### Work to complete
Extract only the lines running from the top of the entries to the line that holds "Answer as [x, y].". Include that line and omit the pictures.

### Extracted data
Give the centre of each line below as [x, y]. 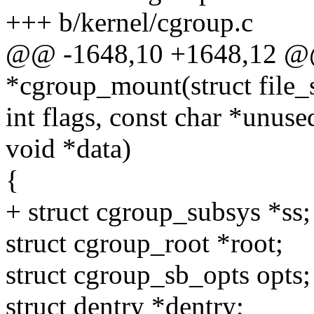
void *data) [68, 149]
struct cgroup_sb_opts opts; [158, 275]
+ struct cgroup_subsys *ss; [158, 212]
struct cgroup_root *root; [144, 243]
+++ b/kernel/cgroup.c [129, 22]
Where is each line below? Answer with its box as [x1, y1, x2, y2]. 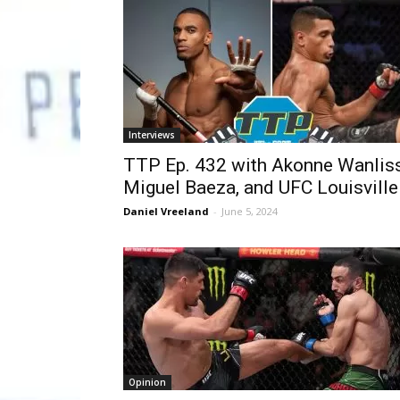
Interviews [129, 129, 175, 141]
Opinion [129, 376, 166, 388]
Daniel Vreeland [123, 204, 209, 218]
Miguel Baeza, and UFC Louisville [123, 177, 398, 198]
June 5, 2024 [221, 204, 278, 218]
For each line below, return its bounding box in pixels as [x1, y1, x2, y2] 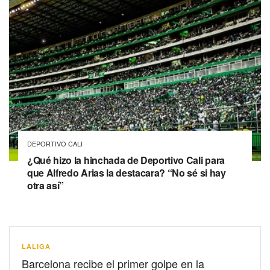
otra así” [27, 178, 64, 192]
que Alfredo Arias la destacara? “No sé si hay [27, 165, 226, 180]
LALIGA [22, 241, 51, 251]
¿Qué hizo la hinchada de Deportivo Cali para [27, 152, 225, 167]
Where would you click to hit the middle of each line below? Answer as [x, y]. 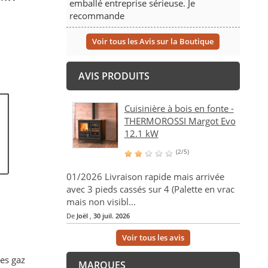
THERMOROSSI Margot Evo [180, 121]
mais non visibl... [101, 202]
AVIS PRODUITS [114, 76]
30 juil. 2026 [111, 216]
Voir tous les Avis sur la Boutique [153, 42]
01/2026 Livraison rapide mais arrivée [145, 177]
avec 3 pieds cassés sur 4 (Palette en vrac [150, 189]
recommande [97, 16]
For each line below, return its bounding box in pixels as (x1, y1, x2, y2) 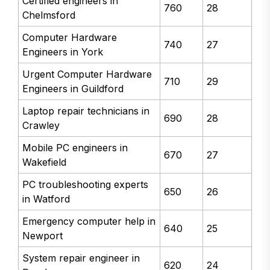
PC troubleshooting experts (22, 178, 149, 191)
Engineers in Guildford (22, 83, 124, 95)
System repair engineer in (22, 252, 140, 265)
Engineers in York (22, 46, 104, 58)
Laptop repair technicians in (22, 105, 150, 118)
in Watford (22, 193, 71, 206)
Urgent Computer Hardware (22, 68, 152, 81)
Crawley (22, 119, 60, 132)
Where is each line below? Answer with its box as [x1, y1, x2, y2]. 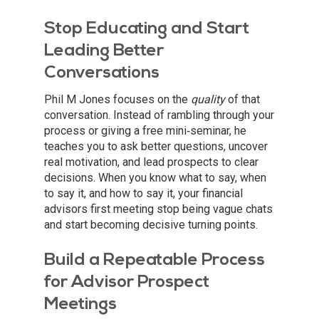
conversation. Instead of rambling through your [44, 108, 274, 122]
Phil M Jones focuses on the [44, 93, 191, 107]
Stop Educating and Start [44, 21, 249, 38]
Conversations [44, 65, 159, 83]
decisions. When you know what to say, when [44, 171, 266, 185]
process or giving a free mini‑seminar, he [44, 124, 246, 138]
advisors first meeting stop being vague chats [44, 202, 273, 216]
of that [225, 93, 260, 107]
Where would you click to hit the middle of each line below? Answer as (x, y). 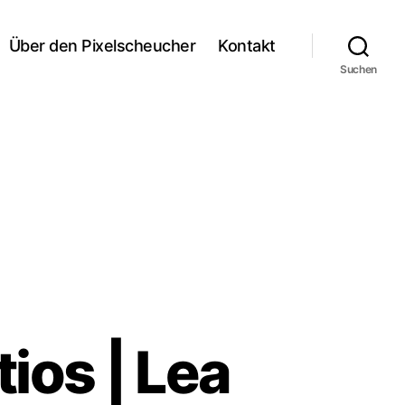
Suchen (358, 69)
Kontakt (247, 45)
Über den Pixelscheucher (102, 45)
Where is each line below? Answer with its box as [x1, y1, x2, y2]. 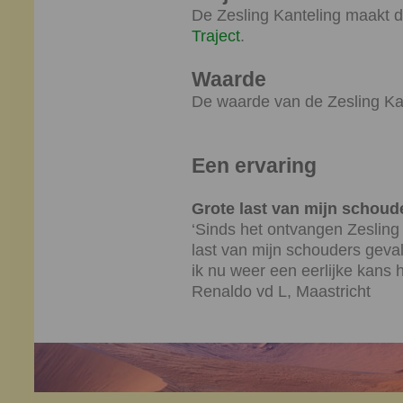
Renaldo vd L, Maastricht [191, 282, 371, 300]
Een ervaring [191, 155, 317, 177]
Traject [191, 27, 240, 45]
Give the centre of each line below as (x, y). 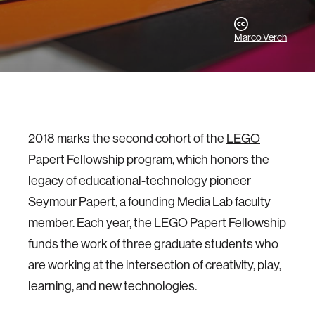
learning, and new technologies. (112, 286)
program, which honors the (197, 159)
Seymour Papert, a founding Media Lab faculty (149, 201)
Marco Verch (261, 37)
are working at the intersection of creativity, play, (155, 265)
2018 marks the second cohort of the (127, 138)
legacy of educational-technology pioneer (140, 180)
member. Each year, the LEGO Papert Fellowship (157, 223)
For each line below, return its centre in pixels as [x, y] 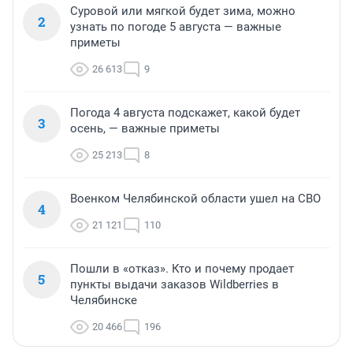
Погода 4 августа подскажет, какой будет [185, 113]
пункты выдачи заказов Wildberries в [175, 285]
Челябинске [104, 301]
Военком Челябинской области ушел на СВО [195, 199]
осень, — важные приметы [145, 129]
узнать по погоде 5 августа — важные [176, 27]
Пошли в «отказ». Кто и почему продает [182, 269]
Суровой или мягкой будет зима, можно [183, 11]
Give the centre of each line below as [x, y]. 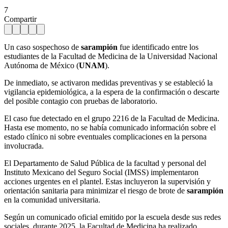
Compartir [20, 19]
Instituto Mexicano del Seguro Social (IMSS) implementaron [101, 172]
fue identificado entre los [158, 47]
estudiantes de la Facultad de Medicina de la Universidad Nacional [111, 56]
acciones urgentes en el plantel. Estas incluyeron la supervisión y [107, 181]
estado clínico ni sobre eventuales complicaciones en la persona [105, 136]
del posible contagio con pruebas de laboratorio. [81, 101]
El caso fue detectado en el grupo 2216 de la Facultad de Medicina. [112, 118]
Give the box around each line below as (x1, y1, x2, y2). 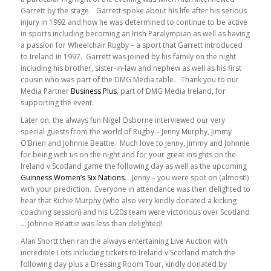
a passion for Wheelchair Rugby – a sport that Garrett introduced (20, 39, 243, 50)
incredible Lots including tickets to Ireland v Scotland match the (20, 247, 235, 258)
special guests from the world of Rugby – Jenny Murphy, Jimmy (20, 126, 232, 137)
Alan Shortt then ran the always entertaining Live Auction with (20, 236, 227, 247)
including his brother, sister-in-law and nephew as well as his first (20, 62, 241, 73)
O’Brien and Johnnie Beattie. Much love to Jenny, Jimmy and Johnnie (20, 138, 250, 149)
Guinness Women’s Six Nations (20, 172, 125, 183)
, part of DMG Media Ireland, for (116, 85, 226, 96)
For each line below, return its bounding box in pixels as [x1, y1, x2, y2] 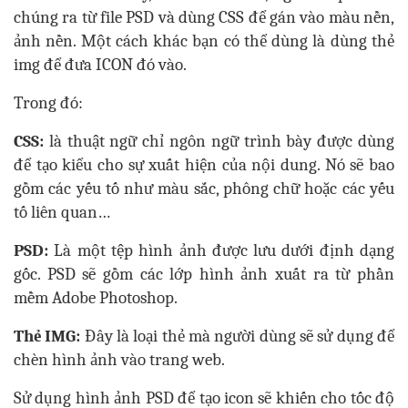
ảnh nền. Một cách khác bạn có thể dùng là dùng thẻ [14, 31, 394, 52]
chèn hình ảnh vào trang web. [14, 350, 225, 371]
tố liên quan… [14, 202, 110, 223]
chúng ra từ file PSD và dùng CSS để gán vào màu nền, [14, 7, 394, 28]
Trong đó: [14, 93, 83, 114]
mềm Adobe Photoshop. [14, 288, 178, 309]
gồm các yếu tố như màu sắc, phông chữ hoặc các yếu [14, 178, 394, 199]
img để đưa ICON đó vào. [14, 55, 187, 76]
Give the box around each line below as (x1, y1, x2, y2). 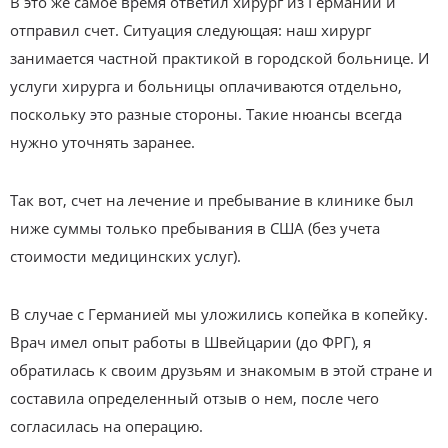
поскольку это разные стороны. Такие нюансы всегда (10, 103, 402, 124)
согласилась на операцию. (10, 415, 203, 436)
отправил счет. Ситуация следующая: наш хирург (10, 19, 371, 40)
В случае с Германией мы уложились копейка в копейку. (10, 303, 428, 324)
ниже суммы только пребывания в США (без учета (10, 217, 380, 238)
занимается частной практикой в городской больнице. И (10, 47, 429, 68)
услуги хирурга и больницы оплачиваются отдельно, (10, 75, 402, 96)
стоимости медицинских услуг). (10, 245, 241, 266)
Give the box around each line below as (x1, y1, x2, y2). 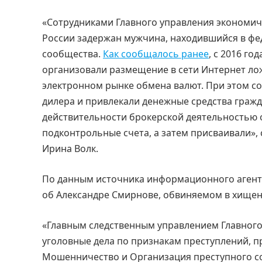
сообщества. (42, 47, 103, 61)
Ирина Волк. (42, 142, 98, 156)
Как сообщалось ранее (103, 47, 209, 61)
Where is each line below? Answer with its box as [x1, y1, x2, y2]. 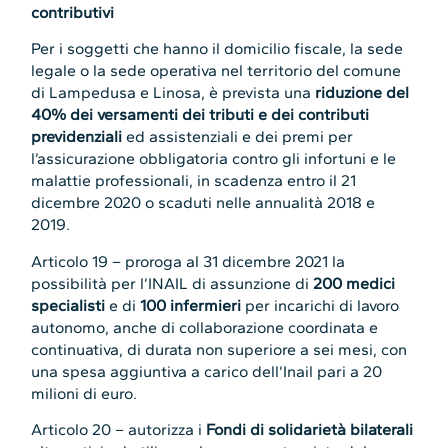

### Result for this exercise
Give the centre of each line below as [x, y]. 
void *data) [68, 149]
struct cgroup_sb_opts opts; [158, 275]
+ struct cgroup_subsys *ss; [158, 212]
struct cgroup_root *root; [144, 243]
+++ b/kernel/cgroup.c [129, 22]
Where is each line below? Answer with its box as [x1, y1, x2, y2]. 
Interviews [129, 129, 175, 141]
Opinion [129, 376, 166, 388]
Daniel Vreeland [123, 204, 209, 218]
Miguel Baeza, and UFC Louisville [123, 177, 398, 198]
June 5, 2024 [221, 204, 278, 218]
For each line below, return its bounding box in pixels as [x1, y1, x2, y2] 
otra así” [27, 178, 64, 192]
que Alfredo Arias la destacara? “No sé si hay [27, 165, 226, 180]
LALIGA [22, 241, 51, 251]
¿Qué hizo la hinchada de Deportivo Cali para [27, 152, 225, 167]
Where would you click to hit the middle of each line below? Answer as [x, y]. 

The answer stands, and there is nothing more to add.